AURORA | A majority of Aurora lawmakers voted last week to look into the costs of eliminating the Aurora Public Defender’s Office and replacing the department with outside attorneys hired on a contractual basis to represent poor defendants.
The city’s request for proposals comes about a year after a subcommittee of the Citizens’ Advisory Budget Committee, chaired at the time by Republican council candidate Jono Scott, suggested the city analyze the $2.55 million cost of maintaining the office versus leaning more on the state or private attorneys for legal services.
Aurora City Council member Dustin Zvonek sponsored the proposal that the group voted on Oct. 9, saying he would only support a bid to replace the office if it saved the city money, adding that it might not be worth it if the savings were relatively small and that he would also consider how the services offered by bidders stacked up to what the city offers currently.
“This is not going to get rid of the ability for those who would qualify for it to have public defense,” Zvonek said. “If we could save, let’s say, a million dollars annually and provide the same level of service, then I don’t think we would be doing our jobs as stewards of taxpayer dollars by not moving forward and exploring other alternatives.”
While conservative lawmakers voted in support of the proposal, progressives, public defenders and members of the city’s Aurora Public Defender Commission expressed doubt that privatizing public defense would be cheaper or better for defendants who are too poor to hire their own lawyer when facing jail time imposed by municipal court.
Former public defender Michael Carter told the council during the public comment period of the meeting that public defenders view their job as their “calling” and suggested private lawyers who hadn’t signed up for the relatively low-paying, high-volume work of public defense wouldn’t be as dedicated as the employees of the Aurora Public Defender’s Office.
“While the public defender’s job is first and foremost to follow the law, we also become social workers.
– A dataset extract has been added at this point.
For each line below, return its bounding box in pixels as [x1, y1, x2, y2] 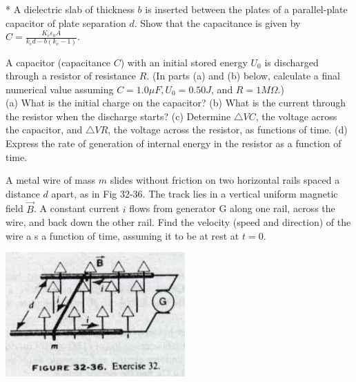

We become guidance counselors. We become all sorts of things,” Carter said.
“At 5 o’clock, the judge wants to go home, the clerk wants to go home, (and) the DA wants to go home, because it’s their job, and at 5 o’clock, they’re ready to go. But at 5 o’clock, I’m not, because this is my calling. My calling doesn’t change because of the time. My calling doesn’t change because we’ve been here for six or seven hours. That’s what it means to be a public defender.”
David Kaplan — a member of the Aurora Public Defender Commission, which has the power to appoint and remove the city’s public defenders — called Aurora’s system a “national model” and urged the council to include the commission in discussions about eliminating the in-house office.
In response to a question from Councilmember Alison Coombs, George Koumantakis from the Aurora City Attorney’s Office said city code doesn’t expressly prohibit the city from using outside attorneys to handle public defense.
However, chief public defender Elizabeth Cadiz said the code makes numerous references to the specific relationship between the in-house Public Defender’s Office and the Aurora Public Defender Commission.
She also rejected the suggestion by Zvonek that the state’s Office of the Alternate Defense Counsel could take over the work done by her office. The OADC currently defends poor defendants in the Aurora Municipal Court on a contract basis when there would be a conflict of interest involving the Public Defender’s Office.
Of the three other cities that contract with the OADC for public defense, Cadiz said Denver has a limited arrangement similar to Aurora’s, while Northglenn and Westminster have smaller municipal courts that handle fewer cases. Unlike Aurora’s court, Northglenn’s court does not hear domestic violence cases, she said.
Last year, then-chief public defender Doug Wilson, who worked in the state public defender’s office for more than a decade, also said the OADC was also understaffed despite having an “enormous workload.”
“It’s a big risk to take,” Cadiz said Oct. 9. “Your decision will, in fact, affect an entire department full of full-time employees who work here and are good at what they do, and are providing a constitutionally-required service to this city.”
She also brought up the fact that the city has already paid for a workload study that will determine the appropriate staffing level for city judicial entities, including the Public Defender’s Office, which could inform the council’s decision about the future of the office.
Councilmember Curtis Gardner said he thought the council was getting ahead of itself by debating whether to eliminate the Public Defender’s Office, since the Oct. 9 vote was only to request bids.
“(Zvonek) has said several times (that) if it doesn’t pencil out, then we’re not going to move forward. And I’ll be the first to say, it isn’t going to solely come down to dollars and cents for me,” Gardner said. “There’s a lot more to it than that. I want to make sure that the folks who use the public defender have strong representation.”
Meanwhile, Coombs said she was worried that the council would impact morale among public defenders and drive turnover by publicly talking about getting rid of the city office.
“My concern is that in doing this what we end up saying to those folks is, ‘You might want to be looking around for another job.’ And then we end up incurring the cost of recruiting, and training, and onboarding a whole new group of folks. So that actually is not a responsible use of our dollars, to send that message out to our employees in this whole department,” she said.
The council ultimately voted 6-4 to request bids for replacing the Public Defender’s Office, with Coombs, Juan Marcano, Ruben Medina and Crystal Murillo opposed.